Below are some records; find each line that carries the word "Babar" and copy it.

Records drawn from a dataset
* * *
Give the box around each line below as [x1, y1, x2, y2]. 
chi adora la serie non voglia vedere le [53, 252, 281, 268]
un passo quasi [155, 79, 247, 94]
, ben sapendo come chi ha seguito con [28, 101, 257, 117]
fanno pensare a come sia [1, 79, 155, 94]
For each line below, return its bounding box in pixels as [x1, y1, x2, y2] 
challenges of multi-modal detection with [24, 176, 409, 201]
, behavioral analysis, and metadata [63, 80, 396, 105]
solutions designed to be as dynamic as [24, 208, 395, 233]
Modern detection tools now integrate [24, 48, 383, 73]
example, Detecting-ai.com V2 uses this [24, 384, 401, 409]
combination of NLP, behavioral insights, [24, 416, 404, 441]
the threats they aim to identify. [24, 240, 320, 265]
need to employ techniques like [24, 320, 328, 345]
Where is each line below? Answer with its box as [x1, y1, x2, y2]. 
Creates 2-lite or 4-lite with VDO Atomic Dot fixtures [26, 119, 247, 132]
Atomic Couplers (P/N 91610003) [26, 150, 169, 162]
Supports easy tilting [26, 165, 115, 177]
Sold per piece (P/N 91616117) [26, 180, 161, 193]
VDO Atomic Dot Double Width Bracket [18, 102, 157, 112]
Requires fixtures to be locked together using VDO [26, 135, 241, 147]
* * *
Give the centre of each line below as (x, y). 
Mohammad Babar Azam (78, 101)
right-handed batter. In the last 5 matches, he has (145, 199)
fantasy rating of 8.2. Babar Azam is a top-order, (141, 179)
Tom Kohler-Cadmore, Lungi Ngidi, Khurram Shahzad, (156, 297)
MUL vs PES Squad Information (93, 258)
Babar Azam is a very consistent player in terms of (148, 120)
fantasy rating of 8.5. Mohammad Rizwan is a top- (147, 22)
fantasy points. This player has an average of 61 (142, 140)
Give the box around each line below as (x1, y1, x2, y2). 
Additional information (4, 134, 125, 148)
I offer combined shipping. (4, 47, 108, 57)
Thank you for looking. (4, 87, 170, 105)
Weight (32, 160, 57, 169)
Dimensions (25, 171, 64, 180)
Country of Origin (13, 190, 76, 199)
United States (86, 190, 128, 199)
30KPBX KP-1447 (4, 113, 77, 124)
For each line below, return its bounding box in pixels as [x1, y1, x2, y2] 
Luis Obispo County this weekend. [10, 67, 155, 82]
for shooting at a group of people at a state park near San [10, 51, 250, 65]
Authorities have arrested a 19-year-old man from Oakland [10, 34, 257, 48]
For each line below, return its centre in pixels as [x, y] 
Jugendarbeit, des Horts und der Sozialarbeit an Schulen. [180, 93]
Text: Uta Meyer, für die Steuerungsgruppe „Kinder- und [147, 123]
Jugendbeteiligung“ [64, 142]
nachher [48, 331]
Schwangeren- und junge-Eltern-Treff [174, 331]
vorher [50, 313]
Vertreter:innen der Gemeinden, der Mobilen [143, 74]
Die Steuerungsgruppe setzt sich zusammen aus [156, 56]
* * *
● WORKED SOLUTION
Mohammad Babar Azam (78, 101)
fantasy rating of 8.2. Babar Azam is a top-order, (141, 179)
Babar Azam is a very consistent player in terms of (148, 120)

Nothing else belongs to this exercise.